• _EXERCISE AIM_: What do the lines from the one containing "The DVS Media" through the end of the entries say? Quote them exactly, and only them.

• _Extracted records_:
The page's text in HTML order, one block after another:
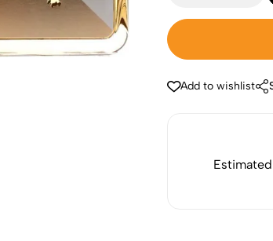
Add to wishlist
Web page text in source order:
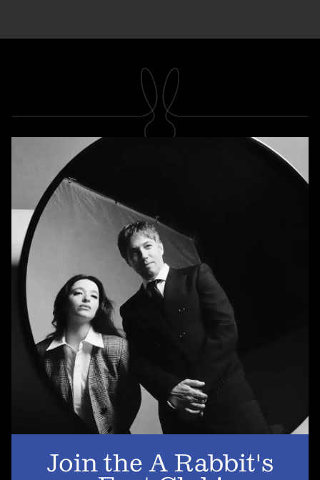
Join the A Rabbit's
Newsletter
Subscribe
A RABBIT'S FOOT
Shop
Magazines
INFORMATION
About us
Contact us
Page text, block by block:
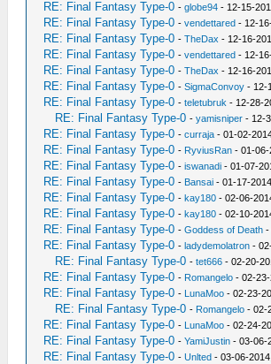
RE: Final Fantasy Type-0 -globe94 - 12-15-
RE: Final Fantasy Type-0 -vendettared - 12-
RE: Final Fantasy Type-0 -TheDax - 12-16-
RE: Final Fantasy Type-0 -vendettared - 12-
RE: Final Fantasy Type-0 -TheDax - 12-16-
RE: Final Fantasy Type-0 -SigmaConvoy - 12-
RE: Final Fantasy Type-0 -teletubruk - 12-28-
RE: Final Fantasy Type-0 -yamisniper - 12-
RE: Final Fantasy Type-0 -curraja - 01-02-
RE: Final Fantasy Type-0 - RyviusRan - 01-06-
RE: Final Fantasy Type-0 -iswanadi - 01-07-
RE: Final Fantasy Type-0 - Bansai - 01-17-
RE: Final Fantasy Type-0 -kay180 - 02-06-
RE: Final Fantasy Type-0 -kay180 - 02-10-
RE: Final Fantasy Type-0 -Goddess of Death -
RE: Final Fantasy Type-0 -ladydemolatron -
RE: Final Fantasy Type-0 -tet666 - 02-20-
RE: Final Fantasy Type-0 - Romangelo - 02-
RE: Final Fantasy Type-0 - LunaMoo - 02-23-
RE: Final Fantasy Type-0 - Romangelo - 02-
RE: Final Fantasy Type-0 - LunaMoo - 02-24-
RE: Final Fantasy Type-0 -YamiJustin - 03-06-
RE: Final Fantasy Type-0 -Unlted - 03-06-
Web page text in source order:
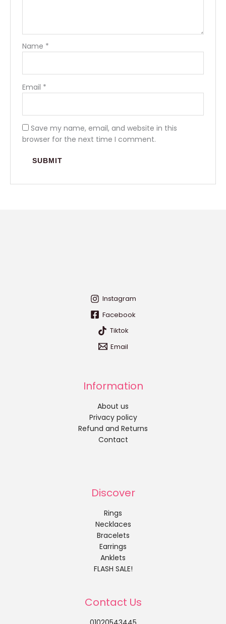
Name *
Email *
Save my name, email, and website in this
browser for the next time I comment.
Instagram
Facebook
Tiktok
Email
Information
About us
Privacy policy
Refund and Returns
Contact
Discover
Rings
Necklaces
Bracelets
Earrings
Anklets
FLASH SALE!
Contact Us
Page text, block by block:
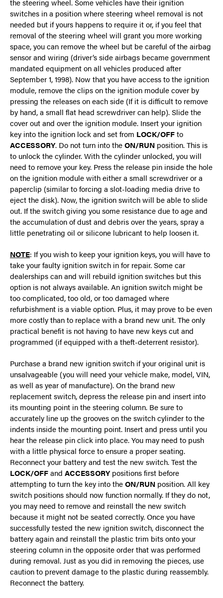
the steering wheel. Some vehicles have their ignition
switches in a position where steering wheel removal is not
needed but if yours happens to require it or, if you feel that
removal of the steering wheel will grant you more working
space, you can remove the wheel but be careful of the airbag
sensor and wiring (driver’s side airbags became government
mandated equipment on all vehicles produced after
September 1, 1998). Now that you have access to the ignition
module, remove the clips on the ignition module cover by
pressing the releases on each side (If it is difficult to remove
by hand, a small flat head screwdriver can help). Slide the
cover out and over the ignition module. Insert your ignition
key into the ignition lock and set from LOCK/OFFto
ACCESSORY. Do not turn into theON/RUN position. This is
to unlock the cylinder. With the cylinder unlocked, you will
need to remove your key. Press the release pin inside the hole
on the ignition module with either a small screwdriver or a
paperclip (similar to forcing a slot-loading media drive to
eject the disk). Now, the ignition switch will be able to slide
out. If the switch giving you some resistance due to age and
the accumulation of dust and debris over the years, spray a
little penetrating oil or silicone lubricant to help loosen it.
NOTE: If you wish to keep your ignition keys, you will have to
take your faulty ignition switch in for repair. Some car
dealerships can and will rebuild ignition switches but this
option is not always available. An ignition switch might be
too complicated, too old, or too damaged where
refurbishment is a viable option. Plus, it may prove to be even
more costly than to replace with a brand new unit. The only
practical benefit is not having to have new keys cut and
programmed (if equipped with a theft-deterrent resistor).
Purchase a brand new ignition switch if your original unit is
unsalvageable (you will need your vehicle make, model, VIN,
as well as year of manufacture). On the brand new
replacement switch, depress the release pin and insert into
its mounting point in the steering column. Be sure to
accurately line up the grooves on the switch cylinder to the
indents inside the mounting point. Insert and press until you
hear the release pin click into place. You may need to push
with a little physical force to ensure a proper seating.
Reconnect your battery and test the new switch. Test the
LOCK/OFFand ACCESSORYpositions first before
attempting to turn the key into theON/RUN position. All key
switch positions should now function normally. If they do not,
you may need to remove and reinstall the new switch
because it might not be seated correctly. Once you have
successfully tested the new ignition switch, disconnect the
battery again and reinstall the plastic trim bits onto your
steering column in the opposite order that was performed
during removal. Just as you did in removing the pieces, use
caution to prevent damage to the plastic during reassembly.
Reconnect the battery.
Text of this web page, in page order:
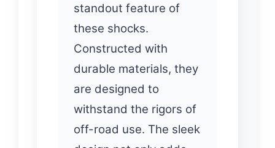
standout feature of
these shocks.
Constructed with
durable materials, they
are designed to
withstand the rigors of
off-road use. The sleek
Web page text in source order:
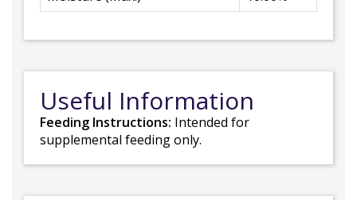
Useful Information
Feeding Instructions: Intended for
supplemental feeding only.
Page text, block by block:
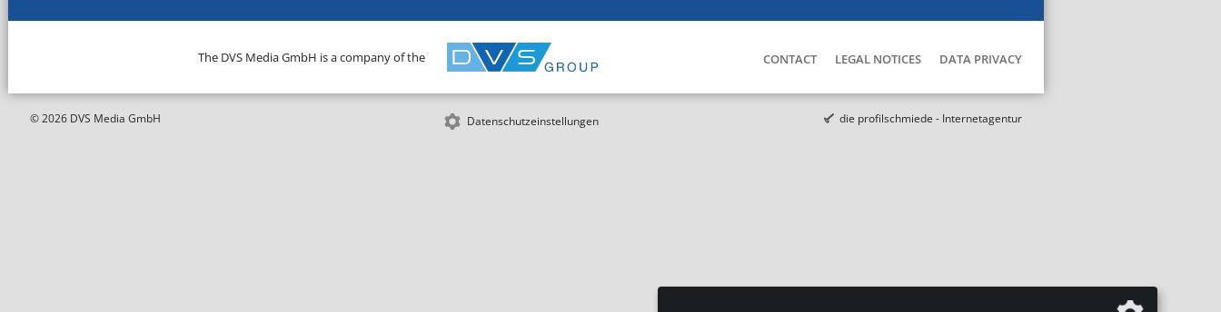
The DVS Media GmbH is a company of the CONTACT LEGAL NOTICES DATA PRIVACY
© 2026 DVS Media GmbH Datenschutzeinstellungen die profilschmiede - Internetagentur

• _SOLUTION TO THE PROBLEM_:
The DVS Media GmbH is a company of the CONTACT LEGAL NOTICES DATA PRIVACY
© 2026 DVS Media GmbH Datenschutzeinstellungen die profilschmiede - Internetagentur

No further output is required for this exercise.